• Assignment: Pictures are to be dropped from the copy. Retype the listing exactly.
=-=-=
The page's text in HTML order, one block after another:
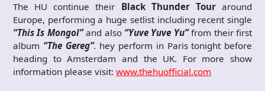
The HU continue their Black Thunder Touraround
Europe, performing a huge setlist including recent single
“This Is Mongol”and also “Yuve Yuve Yu”from their first
album “The Gereg”. hey perform in Paris tonight before
heading to Amsterdam and the UK. For more show
information please visit: www.thehuofficial.com
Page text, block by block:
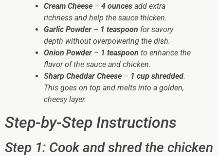
Cream Cheese – 4 ounces add extra
richness and help the sauce thicken.
Garlic Powder – 1 teaspoon for savory
depth without overpowering the dish.
Onion Powder – 1 teaspoon to enhance the
flavor of the sauce and chicken.
Sharp Cheddar Cheese – 1 cup shredded.
This goes on top and melts into a golden,
cheesy layer.
Step-by-Step Instructions
Step 1: Cook and shred the chicken
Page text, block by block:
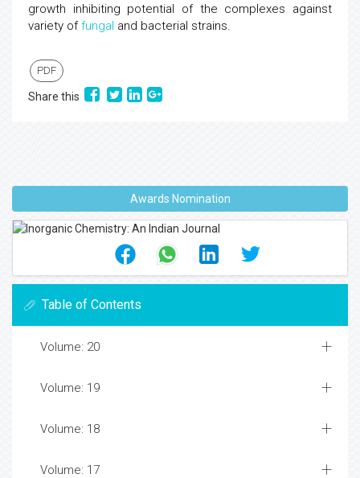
=-=-=
• Task answer:
The page's text in HTML order, one block after another:
The HU continue their Black Thunder Touraround
Europe, performing a huge setlist including recent single
“This Is Mongol”and also “Yuve Yuve Yu”from their first
album “The Gereg”. hey perform in Paris tonight before
heading to Amsterdam and the UK. For more show
information please visit: www.thehuofficial.com
Page text, block by block:
Cream Cheese – 4 ounces add extra
richness and help the sauce thicken.
Garlic Powder – 1 teaspoon for savory
depth without overpowering the dish.
Onion Powder – 1 teaspoon to enhance the
flavor of the sauce and chicken.
Sharp Cheddar Cheese – 1 cup shredded.
This goes on top and melts into a golden,
cheesy layer.
Step-by-Step Instructions
Step 1: Cook and shred the chicken
Page text, block by block:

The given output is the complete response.